Der Focus ist unterdessen der Überzeugung, dass sich Petry mit ihrem egozentrischen Alleingang verkalkuliert hat. Es werde offensichtlich keiner die AfD-Fraktion verlassen, obwohl Petry wohl seit längerem plante, eine eigene Fraktion zu gründen und anschließend möglicherweise auch eine neue Partei. Petry habe schon vor Monaten geprüft, wer in der AfD hinter ihr stehe, wozu es in Sachsen sogar schon Probeabstimmungen gegeben habe. Dabei soll sich ergeben haben, dass 20 bis 25 Prozent der Anwesenden bereit gewesen seien, sich auf die Seite der Abtrünnigen zu schlagen. Es halten sich auch Gerüchte, dass sich Petry öfters mit der CDU in Sachsen getroffen habe und im Januar auch zu Besuch im Kanzleramt gewesen sei, wie beispielsweise geolitico berichtet.

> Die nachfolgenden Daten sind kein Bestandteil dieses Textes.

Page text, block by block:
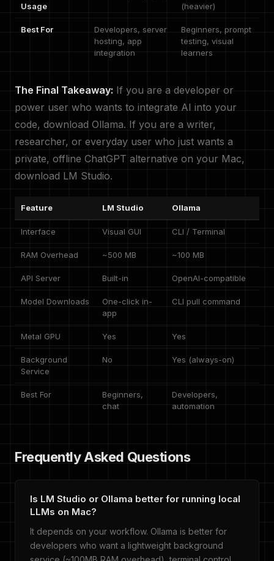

Der Verrat hat sich aber ganz offensichtlich nicht ausgezahlt. Im Augenblick der Wahrheit wollte dann doch kein einziger die frisch gegründete Bundestagsfraktion verlassen. In meiner Rede bei Pegida Dresden bezeichnete ich ihr schändliches Verhalten als hinterhältigen Dolchstoß. Wir würden uns ganz genau ansehen, wer der Verräterin nachfolge. Gut 3500 Spaziergänger feierten den beeindruckenden Wahlerfolg der AfD, der dazu geführt hat, dass Sachsen nun in blauer Hand ist:

Versammlungsleiter Wolfgang Taufkirch betonte, dass die patriotischen Bürgerbewegungen mit Pegida an der Spitze einen entscheidenden Anteil an dem AfD-Erfolg hätten. Es sei ein Witz, dass die etablierten Parteien als einen der Gründe hierfür unterstellten, die Sachsen fühlten sich „abgehängt“. Vielmehr sei es so, dass sie dem Rest der Republik um mehr als einen Schritt voraus seien und vielmehr die anderen abgehängt hätten. Die Stimme des Volkes habe endlich einen parlamentarischen Arm im Bundestag erhalten, um dort die Antwort auf Merkels „Wir schaffen dass“ zu geben: „Wir wollen das gar nicht schaffen“:

Renate Sandvoß, seit 30 Jahren selbstständige Journalistin, früher u.a. beim ZDF, kritisierte vor allem das ungeheuerliche Medienbashing gegen die AfD und Pegida:

Der triumphale Erfolg vom Sonntag gibt jetzt Treibstoff für die kommende Monate. Pegida Dresden feiert am Samstag, den 28. Oktober sein dreijähriges Bestehen. Am kommenden Dienstag, dem Tag der Deutschen Einheit, protestiert Pegida Nürnberg ab 14 Uhr auf dem Jakobsplatz u.a. gegen die Vereinnahmung dieses Feiertages durch den „Tag der Offenen Moschee“ der Mohammedaner. Hierzu werden als Redner aus Dresden Siegfried Daebritz und Wolfgang Taufkirch kommen.